## PROBLEM
Please repeat the records beneath this task exactly as they appear, but skip the images.

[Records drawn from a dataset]

· · · · ·

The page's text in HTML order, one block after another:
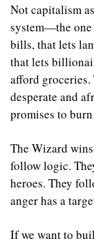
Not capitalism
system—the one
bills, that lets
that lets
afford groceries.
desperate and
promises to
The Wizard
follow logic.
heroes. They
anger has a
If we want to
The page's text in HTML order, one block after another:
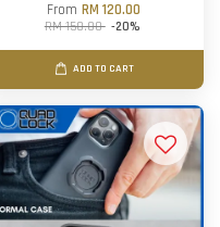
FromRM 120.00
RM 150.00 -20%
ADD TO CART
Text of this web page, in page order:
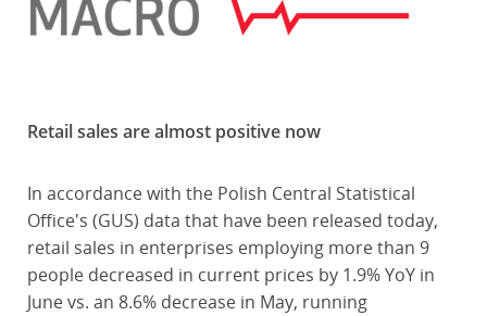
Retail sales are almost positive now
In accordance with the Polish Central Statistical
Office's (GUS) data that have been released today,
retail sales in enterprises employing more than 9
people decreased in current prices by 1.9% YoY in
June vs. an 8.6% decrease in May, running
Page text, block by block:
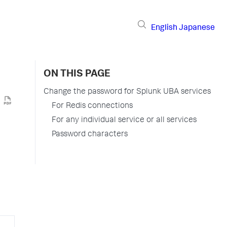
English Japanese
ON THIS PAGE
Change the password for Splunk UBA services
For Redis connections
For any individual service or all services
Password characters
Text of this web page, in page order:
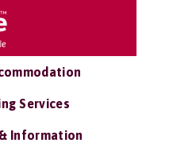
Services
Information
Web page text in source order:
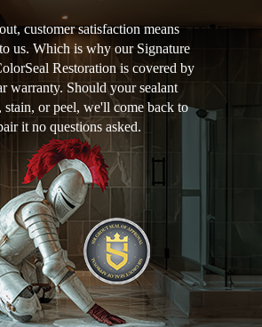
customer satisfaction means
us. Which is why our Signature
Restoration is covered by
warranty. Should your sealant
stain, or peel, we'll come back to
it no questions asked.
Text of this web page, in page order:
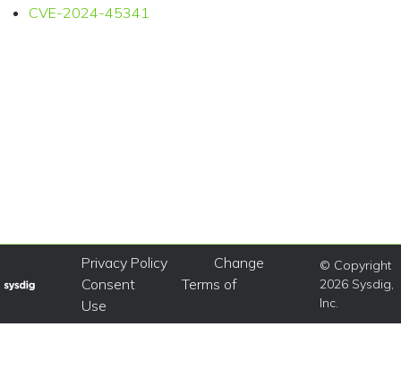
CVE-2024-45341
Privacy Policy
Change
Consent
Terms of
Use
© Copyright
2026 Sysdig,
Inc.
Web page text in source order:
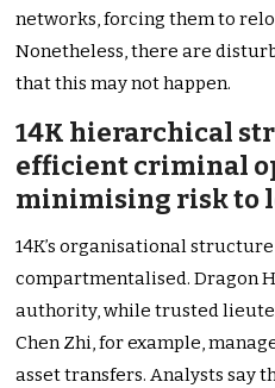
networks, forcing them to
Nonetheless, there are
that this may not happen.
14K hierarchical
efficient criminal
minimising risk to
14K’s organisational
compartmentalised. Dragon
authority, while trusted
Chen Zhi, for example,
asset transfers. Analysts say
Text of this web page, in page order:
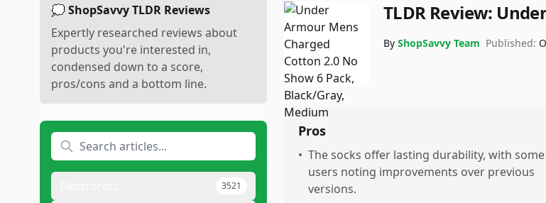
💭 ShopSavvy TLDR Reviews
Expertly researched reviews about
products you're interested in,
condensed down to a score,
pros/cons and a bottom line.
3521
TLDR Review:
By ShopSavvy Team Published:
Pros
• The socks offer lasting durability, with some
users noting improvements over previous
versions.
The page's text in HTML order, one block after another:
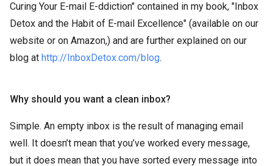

· · · · ·

## EXPECTED OUTPUT
The page's text in HTML order, one block after another:
Not capitalism
system—the one
bills, that lets
that lets
afford groceries.
desperate and
promises to
The Wizard
follow logic.
heroes. They
anger has a
If we want to
The page's text in HTML order, one block after another:
FromRM 120.00
RM 150.00 -20%
ADD TO CART
Text of this web page, in page order:
Retail sales are almost positive now
In accordance with the Polish Central Statistical
Office's (GUS) data that have been released today,
retail sales in enterprises employing more than 9
people decreased in current prices by 1.9% YoY in
June vs. an 8.6% decrease in May, running
Page text, block by block:
English Japanese
ON THIS PAGE
Change the password for Splunk UBA services
For Redis connections
For any individual service or all services
Password characters
Text of this web page, in page order:
Services
Information
Web page text in source order:
customer satisfaction means
us. Which is why our Signature
Restoration is covered by
warranty. Should your sealant
stain, or peel, we'll come back to
it no questions asked.
Text of this web page, in page order:
CVE-2024-45341
Privacy Policy
Change
Consent
Terms of
Use
© Copyright
2026 Sysdig,
Inc.
Web page text in source order:
networks, forcing them to
Nonetheless, there are
that this may not happen.
14K hierarchical
efficient criminal
minimising risk to
14K’s organisational
compartmentalised. Dragon
authority, while trusted
Chen Zhi, for example,
asset transfers. Analysts say
Text of this web page, in page order:
💭 ShopSavvy TLDR Reviews
Expertly researched reviews about
products you're interested in,
condensed down to a score,
pros/cons and a bottom line.
3521
TLDR Review:
By ShopSavvy Team Published:
Pros
• The socks offer lasting durability, with some
users noting improvements over previous
versions.
The page's text in HTML order, one block after another:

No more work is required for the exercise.